Make such pictures for the following: a. 15 pegs, thread gap 10. Common factor 5, so visits only 3 pegs. b. 10 pegs, thread gap 7. Co-prime, visits all 10 pegs. c. 14 pegs, thread gap 6. Common factor 2, visits 7 pegs. d. 8 pegs, thread gap 3. Co-prime, visits all 8 pegs.
Now let us move to section 5.4, Prime Factorisation. Checking if two numbers are co-prime. Teacher asks, are 56 and 63 co-prime? Anshu and Guna discuss. Anshu writes 56 = 14 × 4 and 63 = 21 × 3. He says no common factors. Guna says 56 = 7 × 8 and 63 = 9 × 7. 7 is common. Guna is right. Writing 56 = 14 × 4 does not tell all factors. We need a systematic approach.
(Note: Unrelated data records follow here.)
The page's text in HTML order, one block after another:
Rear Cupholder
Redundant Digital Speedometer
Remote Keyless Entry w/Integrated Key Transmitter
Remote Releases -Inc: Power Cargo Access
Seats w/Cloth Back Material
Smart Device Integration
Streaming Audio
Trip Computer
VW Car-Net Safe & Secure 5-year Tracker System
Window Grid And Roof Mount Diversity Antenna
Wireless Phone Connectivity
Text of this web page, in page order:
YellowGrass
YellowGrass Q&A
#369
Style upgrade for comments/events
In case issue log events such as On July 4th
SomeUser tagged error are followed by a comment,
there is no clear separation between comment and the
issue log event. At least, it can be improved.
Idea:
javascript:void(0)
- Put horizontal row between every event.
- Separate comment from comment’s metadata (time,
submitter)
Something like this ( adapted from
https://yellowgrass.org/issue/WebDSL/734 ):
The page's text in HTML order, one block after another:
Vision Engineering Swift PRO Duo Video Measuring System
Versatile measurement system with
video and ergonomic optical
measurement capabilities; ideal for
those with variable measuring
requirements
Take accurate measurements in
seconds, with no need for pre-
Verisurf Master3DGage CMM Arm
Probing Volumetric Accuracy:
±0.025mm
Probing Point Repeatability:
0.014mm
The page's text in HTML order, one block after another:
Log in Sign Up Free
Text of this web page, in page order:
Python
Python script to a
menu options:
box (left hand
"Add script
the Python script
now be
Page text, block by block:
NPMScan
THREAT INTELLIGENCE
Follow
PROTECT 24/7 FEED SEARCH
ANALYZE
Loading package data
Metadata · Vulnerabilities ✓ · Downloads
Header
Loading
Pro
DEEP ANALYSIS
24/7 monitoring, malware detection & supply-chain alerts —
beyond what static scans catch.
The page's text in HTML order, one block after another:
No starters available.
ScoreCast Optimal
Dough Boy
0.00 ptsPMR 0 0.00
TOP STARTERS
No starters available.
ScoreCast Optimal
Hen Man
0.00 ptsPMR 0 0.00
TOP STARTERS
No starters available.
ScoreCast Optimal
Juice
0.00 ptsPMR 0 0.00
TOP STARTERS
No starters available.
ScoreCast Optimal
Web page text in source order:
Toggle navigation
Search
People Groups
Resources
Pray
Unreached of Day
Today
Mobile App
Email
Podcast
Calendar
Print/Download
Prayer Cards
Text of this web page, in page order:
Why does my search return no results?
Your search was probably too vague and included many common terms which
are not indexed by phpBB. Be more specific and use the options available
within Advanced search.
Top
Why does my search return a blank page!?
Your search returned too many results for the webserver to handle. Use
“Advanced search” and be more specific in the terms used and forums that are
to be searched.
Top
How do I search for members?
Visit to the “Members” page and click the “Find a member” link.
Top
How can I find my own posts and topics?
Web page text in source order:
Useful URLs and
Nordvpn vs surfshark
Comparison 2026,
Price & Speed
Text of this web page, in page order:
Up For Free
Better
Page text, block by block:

Prime factorisation. Take a number such as 56. It is composite, as we saw that it can be written as 56 = 4 × 14. So, both 4 and 14 are factors of 56. Now take one of these, say 14. It is also composite and can be written as 14 = 2 × 7. Therefore, 56 = 4 × 2 × 7. Now, 4 is composite and can be written as 4 = 2 × 2. Therefore, 56 = 2 × 2 × 2 × 7. All the factors appearing here, 2 and 7, are prime numbers. So, we cannot divide them further. In conclusion, we have written 56 as a product of prime numbers. This is called prime factorisation of 56. The individual factors are called prime factors. For example, the prime factors of 56 are 2 and 7.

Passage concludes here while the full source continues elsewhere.